DATA FOR PROCESSING:
========

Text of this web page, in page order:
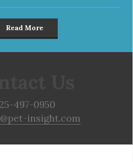
Read More
497-0950
insight.com
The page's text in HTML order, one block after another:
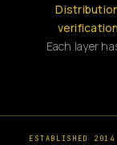
Each layer
ESTABLISHED 2014
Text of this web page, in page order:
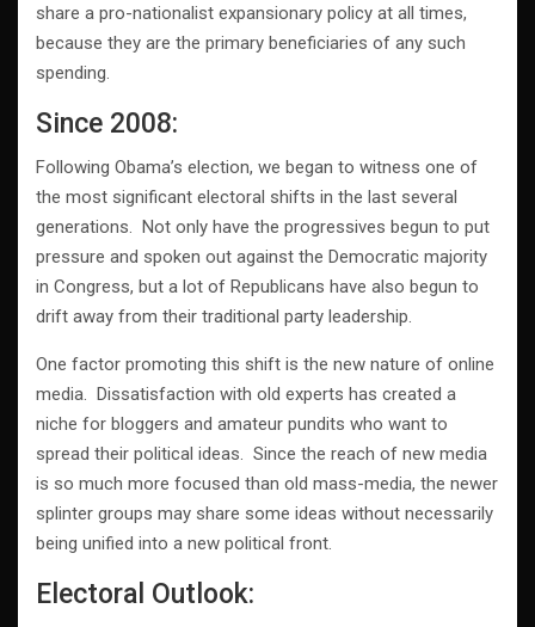
share a pro-nationalist expansionary policy at all times,
because they are the primary beneficiaries of any such
spending.
Since 2008:
Following Obama’s election, we began to witness one of
the most significant electoral shifts in the last several
generations. Not only have the progressives begun to put
pressure and spoken out against the Democratic majority
in Congress, but a lot of Republicans have also begun to
drift away from their traditional party leadership.
One factor promoting this shift is the new nature of online
media. Dissatisfaction with old experts has created a
niche for bloggers and amateur pundits who want to
spread their political ideas. Since the reach of new media
is so much more focused than old mass-media, the newer
splinter groups may share some ideas without necessarily
being unified into a new political front.
Electoral Outlook:
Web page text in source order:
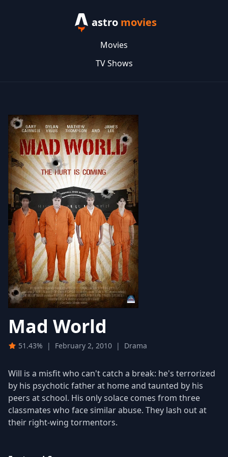
astro movies
Movies
TV Shows
Mad World
51.43% | February 2, 2010 | Drama
Will is a misfit who can't catch a break: he's terrorized
by his psychotic father at home and taunted by his
peers at school. His only solace comes from three
classmates who face similar abuse. They lash out at
their right-wing tormentors.
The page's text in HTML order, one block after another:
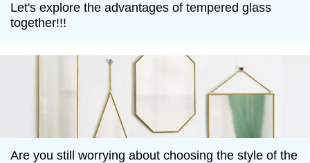
Let's explore the advantages of tempered glass
together!!!
Are you still worrying about choosing the style of the
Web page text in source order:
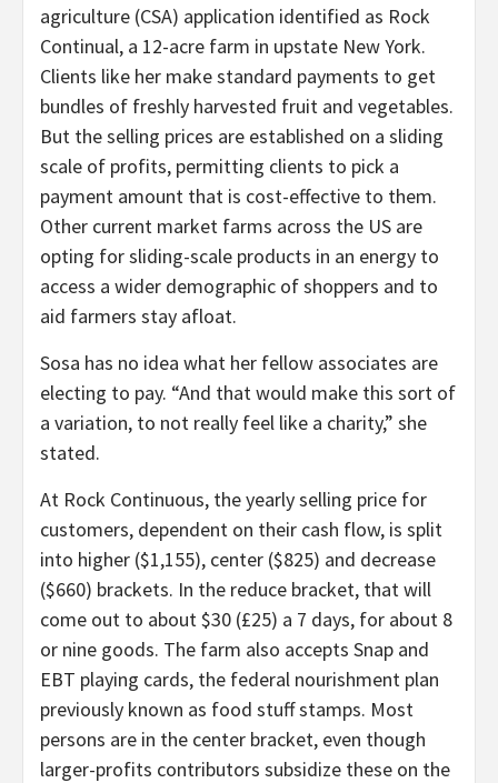
agriculture (CSA) application identified as Rock
Continual, a 12-acre farm in upstate New York.
Clients like her make standard payments to get
bundles of freshly harvested fruit and vegetables.
But the selling prices are established on a sliding
scale of profits, permitting clients to pick a
payment amount that is cost-effective to them.
Other current market farms across the US are
opting for sliding-scale products in an energy to
access a wider demographic of shoppers and to
aid farmers stay afloat.
Sosa has no idea what her fellow associates are
electing to pay. “And that would make this sort of
a variation, to not really feel like a charity,” she
stated.
At Rock Continuous, the yearly selling price for
customers, dependent on their cash flow, is split
into higher ($1,155), center ($825) and decrease
($660) brackets. In the reduce bracket, that will
come out to about $30 (£25) a 7 days, for about 8
or nine goods. The farm also accepts Snap and
EBT playing cards, the federal nourishment plan
previously known as food stuff stamps. Most
persons are in the center bracket, even though
larger-profits contributors subsidize these on the
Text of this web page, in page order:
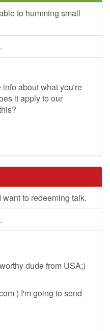
to humming small
about what you're
it apply to our
to redeeming talk.
dude from USA;)
) I'm going to send
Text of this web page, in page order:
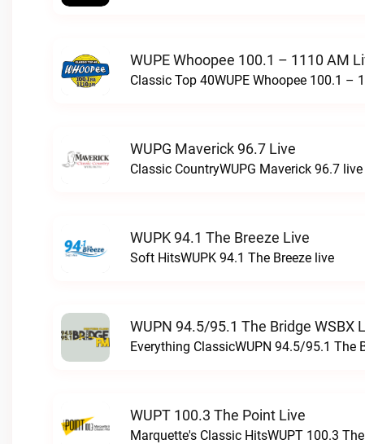
WUPE Whoopee 100.1 – 1110 AM
Classic Top 40WUPE Whoopee 100.1 –
WUPG Maverick 96.7 Live
Classic CountryWUPG Maverick 96.7 live
WUPK 94.1 The Breeze Live
Soft HitsWUPK 94.1 The Breeze live
WUPN 94.5/95.1 The Bridge WSBX
Everything ClassicWUPN 94.5/95.1 The
WUPT 100.3 The Point Live
Marquette's Classic HitsWUPT 100.3
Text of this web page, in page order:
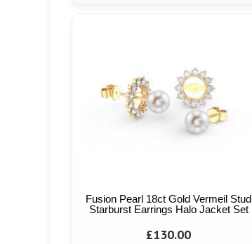
Fusion Pearl 18ct Gold Vermeil Stud
Starburst Earrings Halo Jacket Set
£130.00
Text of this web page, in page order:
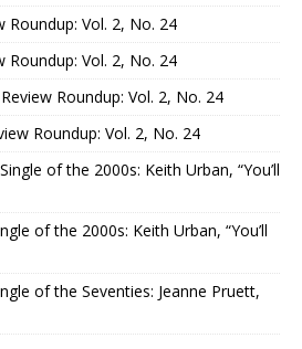
Roundup: Vol. 2, No. 24
Roundup: Vol. 2, No. 24
Roundup: Vol. 2, No. 24
Roundup: Vol. 2, No. 24
of the 2000s: Keith Urban, “You’ll
of the 2000s: Keith Urban, “You’ll
of the Seventies: Jeanne Pruett,
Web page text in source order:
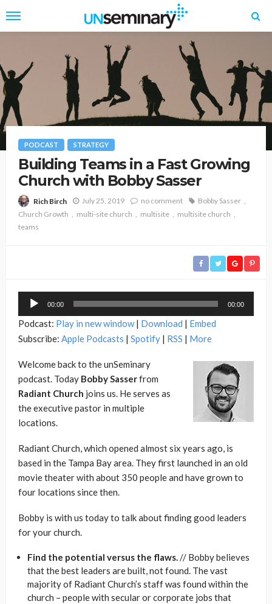
PODCAST STRATEGY
Building Teams in a Fast Growing
Church with Bobby Sasser
Rich Birch July 25, 2019 no comment
Bobby Sasser
Church Growth
multi-site church multisite
multisite church
teams
Audio
00:00 00:00
Podcast: Play in new window| Download | Embed
Subscribe: Apple Podcasts | Spotify | RSS | More
Welcome back to the unSeminary
podcast. Today Bobby Sasserfrom
Radiant Church joins us. He serves as
the executive pastor in multiple
locations.
Radiant Church, which opened almost six years ago, is
based in the Tampa Bay area. They first launched in an old
movie theater with about 350 people and have grown to
four locations since then.
Bobby is with us today to talk about finding good leaders
for your church.
Find the potential versus the flaws.// Bobby believes
that the best leaders are built, not found. The vast
majority of Radiant Church’s staff was found within the
church – people with secular or corporate jobs that

========

The answer should be a bare number: how many lines of the material above include "that".

RESPONSE BOX:
5